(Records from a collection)
····················

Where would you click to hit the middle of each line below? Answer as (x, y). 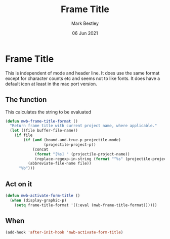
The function (26, 100)
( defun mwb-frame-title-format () (42, 121)
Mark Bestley (85, 23)
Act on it (19, 184)
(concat (40, 149)
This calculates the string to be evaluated (48, 112)
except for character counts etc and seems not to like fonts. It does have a (83, 78)
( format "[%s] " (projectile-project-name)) (82, 154)
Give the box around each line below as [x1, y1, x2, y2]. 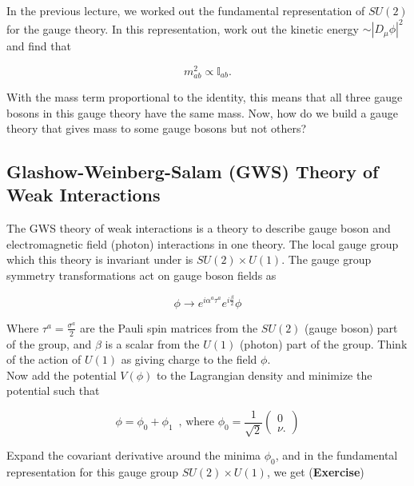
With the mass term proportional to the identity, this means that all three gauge [6, 88, 403, 105]
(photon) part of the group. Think [239, 335, 408, 352]
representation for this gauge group [6, 464, 178, 480]
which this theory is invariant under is [6, 251, 193, 268]
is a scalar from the [105, 335, 200, 352]
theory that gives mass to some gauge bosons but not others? [6, 120, 307, 137]
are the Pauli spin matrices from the [80, 319, 258, 336]
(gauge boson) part [305, 319, 398, 336]
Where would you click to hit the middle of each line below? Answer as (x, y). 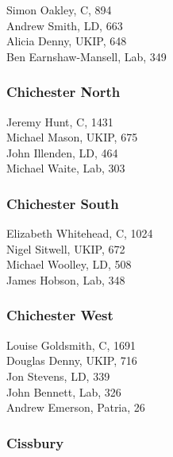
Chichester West (60, 315)
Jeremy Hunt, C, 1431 (60, 121)
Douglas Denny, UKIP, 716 (72, 360)
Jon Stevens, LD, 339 (58, 376)
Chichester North (63, 92)
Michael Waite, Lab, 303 (66, 168)
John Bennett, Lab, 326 (64, 391)
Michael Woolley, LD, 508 (69, 264)
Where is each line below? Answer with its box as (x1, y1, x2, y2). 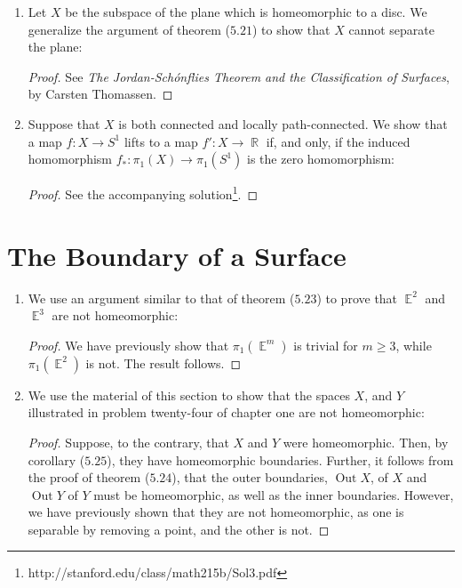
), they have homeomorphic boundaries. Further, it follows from (107, 450, 454, 469)
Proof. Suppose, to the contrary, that (28, 432, 229, 451)
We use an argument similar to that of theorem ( (28, 288, 295, 307)
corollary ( (28, 450, 85, 469)
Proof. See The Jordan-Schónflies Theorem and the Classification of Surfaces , (28, 67, 450, 85)
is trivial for (293, 335, 358, 354)
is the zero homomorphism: (247, 149, 394, 168)
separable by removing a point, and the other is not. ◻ (28, 520, 330, 538)
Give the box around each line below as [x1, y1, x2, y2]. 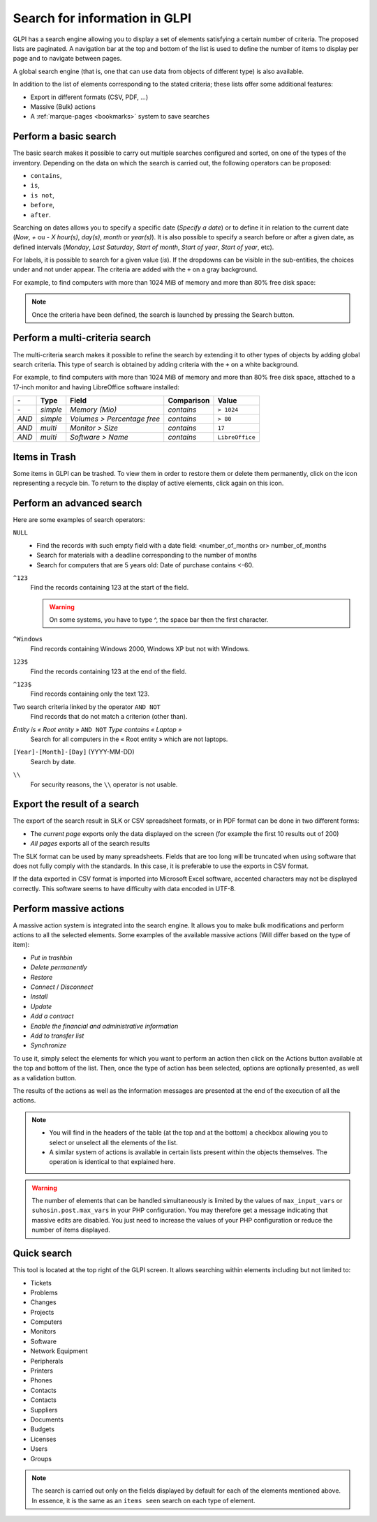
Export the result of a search [13, 798, 140, 810]
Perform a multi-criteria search [13, 332, 151, 344]
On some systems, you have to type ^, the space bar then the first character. [49, 615, 269, 624]
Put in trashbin [30, 953, 73, 962]
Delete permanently [30, 963, 87, 971]
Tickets [30, 1278, 52, 1287]
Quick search [13, 1248, 73, 1260]
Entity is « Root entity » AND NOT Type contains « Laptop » [13, 725, 182, 733]
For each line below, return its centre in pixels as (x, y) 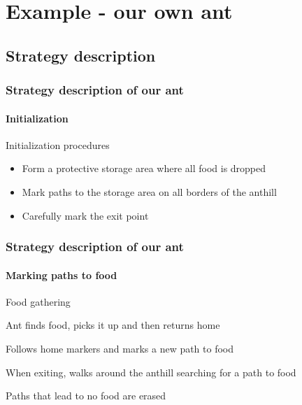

····················

* _Exercise goal_:
Give only a number, namely how many lines in the entries above hold the word "search".

* _Exercise solution_:
3